展墨也不拖延,立刻就拿起準備好的筆墨就在這馬車車頭板上寫下了藥方,待墨跡幹了之後遞給了陳大嫂。

陳大嫂如獲至寶的收了藥方道謝後便離開了,自然是要趕緊叫她家的夫君忙去抓藥。

展墨這一出手,便展示了他絕妙的醫術,單單一個號脈便將陳大嫂幾時生的孩子都弄得一清二楚,而且陳大嫂人已離開,展墨果真分文未取,一旁的村民可就站不住了,紛紛前來,伸出手來都要這位大夫把把脈。

一時間竟將馬車四周為了個水洩不通,後來的村民也聞風而動,展墨就在這馬車外坐起診來。這些村民見展墨的確是真才實學,也都十分尊敬,自發回家搬來桌椅,擺了個臨時的坐診臺子。

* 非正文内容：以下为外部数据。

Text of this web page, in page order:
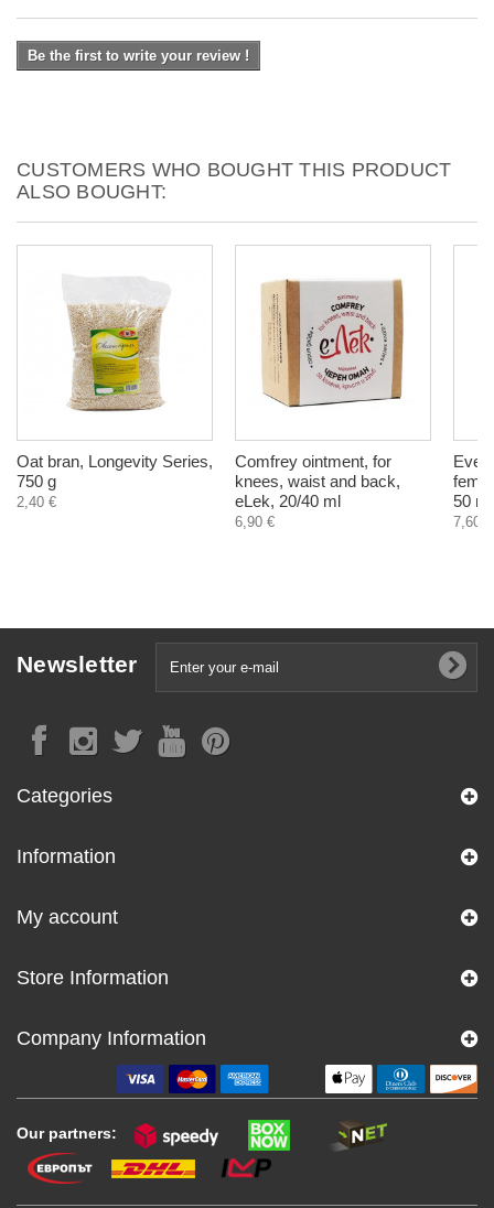
Be the first to write your review !
CUSTOMERS WHO BOUGHT THIS PRODUCT
ALSO BOUGHT:
Oat bran, Longevity Series,
750 g
2,40 €
Comfrey ointment, for
knees, waist and back,
eLek, 20/40 ml
6,90 €
50 ml
7,60 €
Newsletter
Categories
Information
My account
Store Information
Company Information
Our partners:
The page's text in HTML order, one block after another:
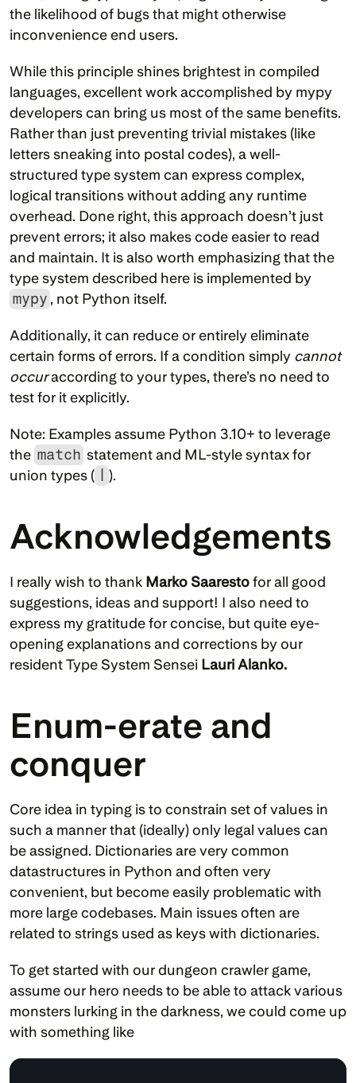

自始至終展墨態度都極為謙和,耐心為各位把脈,而他身後的那位清瘦男子林溪,始終未有開口,只不過在展墨要寫藥方之時,自發的前去磨墨,然後將藥方交給那位村民。

這本是晌午,竟叫展墨一坐便坐到了日已西斜,就連午飯也是各家湊來的各種菜肴湊合過去的,但饒是如此,展墨依舊溫和微笑,並無被怠慢的氣憤。

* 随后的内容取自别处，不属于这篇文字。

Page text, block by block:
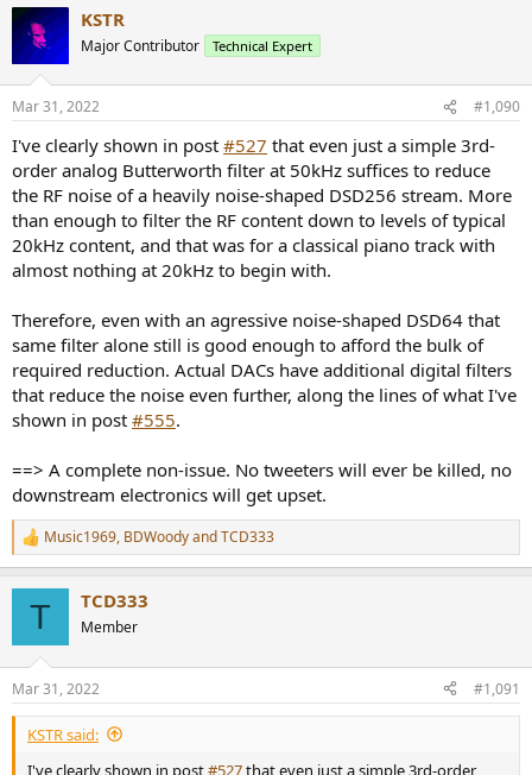
c
t
i
s
KSTR
Major Contributor Technical Expert
Mar 31, 2022 #1,090
I've clearly shown in post #527 that even just a simple 3rd-
order analog Butterworth filter at 50kHz suffices to reduce
the RF noise of a heavily noise-shaped DSD256 stream. More
than enough to filter the RF content down to levels of typical
20kHz content, and that was for a classical piano track with
almost nothing at 20kHz to begin with.
Therefore, even with an agressive noise-shaped DSD64 that
same filter alone still is good enough to afford the bulk of
required reduction. Actual DACs have additional digital filters
that reduce the noise even further, along the lines of what I've
shown in post #555.
==> A complete non-issue. No tweeters will ever be killed, no
downstream electronics will get upset.
R
e
s
:
Music1969, BDWoodyandTCD333
T TCD333
Member
Mar 31, 2022 #1,091
KSTR said:
I've clearly shown in post#527that even just a simple 3rd-order
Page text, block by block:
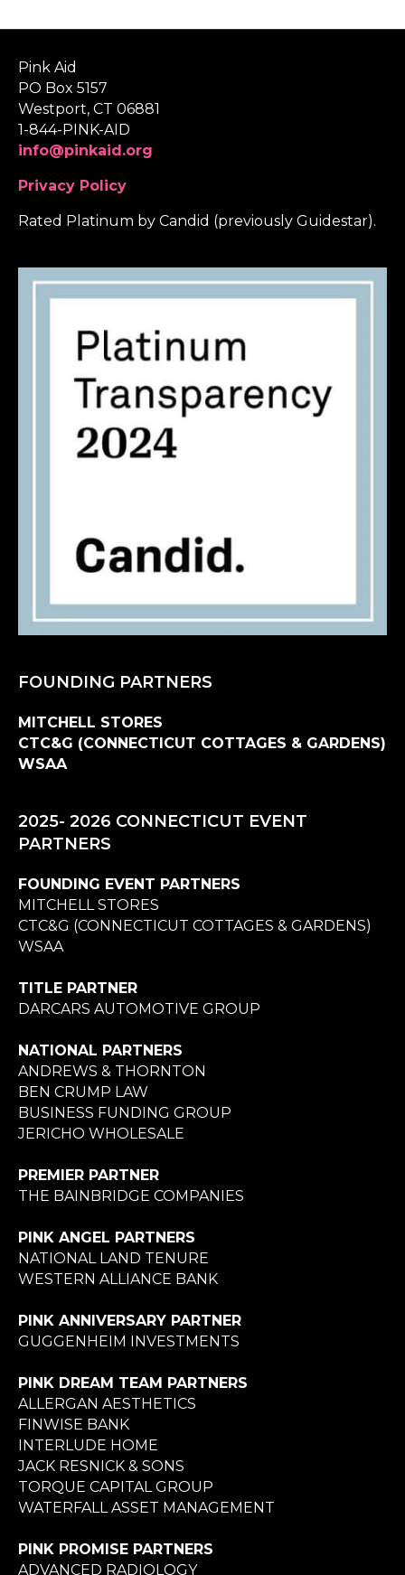
Pink Aid
PO Box 5157
Westport, CT 06881
1-844-PINK-AID
info@pinkaid.org
Privacy Policy
Rated Platinum by Candid (previously Guidestar).
FOUNDING PARTNERS
MITCHELL STORES
CTC&G (CONNECTICUT COTTAGES & GARDENS)
WSAA
2025- 2026 CONNECTICUT EVENT
PARTNERS
FOUNDING EVENT PARTNERS
MITCHELL STORES
CTC&G (CONNECTICUT COTTAGES & GARDENS)
WSAA
TITLE PARTNER
DARCARS AUTOMOTIVE GROUP
NATIONAL PARTNERS
ANDREWS & THORNTON
BEN CRUMP LAW
BUSINESS FUNDING GROUP
JERICHO WHOLESALE
PREMIER PARTNER
THE BAINBRIDGE COMPANIES
PINK ANGEL PARTNERS
NATIONAL LAND TENURE
WESTERN ALLIANCE BANK
PINK ANNIVERSARY PARTNER
GUGGENHEIM INVESTMENTS
PINK DREAM TEAM PARTNERS
ALLERGAN AESTHETICS
FINWISE BANK
INTERLUDE HOME
JACK RESNICK & SONS
TORQUE CAPITAL GROUP
WATERFALL ASSET MANAGEMENT
PINK PROMISE PARTNERS
ADVANCED RADIOLOGY
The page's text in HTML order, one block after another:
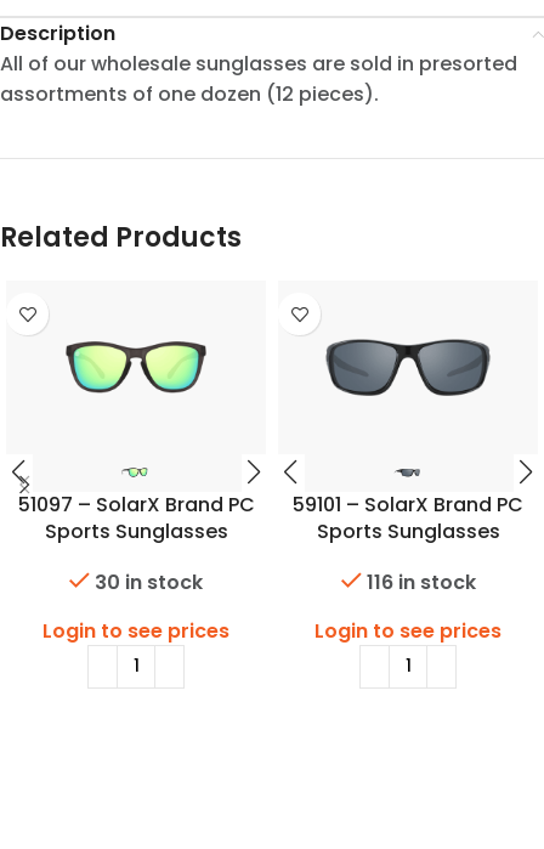
Description
All of our wholesale sunglasses are sold in presorted
assortments of one dozen (12 pieces).
Related Products
51097 – SolarX Brand PC
Sports Sunglasses
30 in stock
Login to see prices
59101 – SolarX Brand PC
Sports Sunglasses
116 in stock
Login to see prices
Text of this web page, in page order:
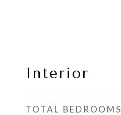
Interior
TOTAL BEDROOMS
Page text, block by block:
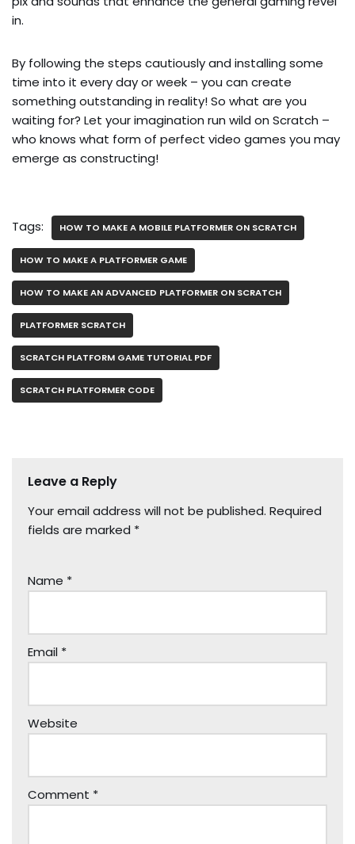
in.
By following the steps cautiously and installing some
time into it every day or week – you can create
something outstanding in reality! So what are you
waiting for? Let your imagination run wild on Scratch –
who knows what form of perfect video games you may
emerge as constructing!
Tags: HOW TO MAKE A MOBILE PLATFORMER ON SCRATCH
HOW TO MAKE A PLATFORMER GAME
HOW TO MAKE AN ADVANCED PLATFORMER ON SCRATCH
PLATFORMER SCRATCH
SCRATCH PLATFORM GAME TUTORIAL PDF
SCRATCH PLATFORMER CODE
Leave a Reply
Your email address will not be published. Required
fields are marked *
Name *
Email *
Website
Comment *

然當夜幕降臨,村民們才後知後覺怠慢了這位仁醫,紛紛邀請他前去家中休息,都被展墨以師父有命不得擾民婉拒了。村民們想多留這位游醫一段時日,最後有一人心想,這游醫怕打擾到主人家,那有一處空屋不知他們能否接受呢?當這名村民提出來時,許多人都覺不妥,那展墨卻眼前一亮,說道:“不知展墨與師弟可否去那借宿幾日?”

在江林村的西面,便是一片山林之地,山倒不是多高,林子卻極為茂密,只有一條小道通往林子深處。

在這林子中有一些木屋,有些是為了出門打獵弄得休息場所,而有一些則是以前一些村民住的家,後來換了生計,從林子中搬了出來。這些木屋都較為簡陋,不過也有一些較為寬敞且結實的,村中有許多做木活的好手,眾人齊心協力,竟然在短短幾個時辰內將一個還算不錯的木屋翻新了些,添置了些簡單家具,真真算得上一個家了。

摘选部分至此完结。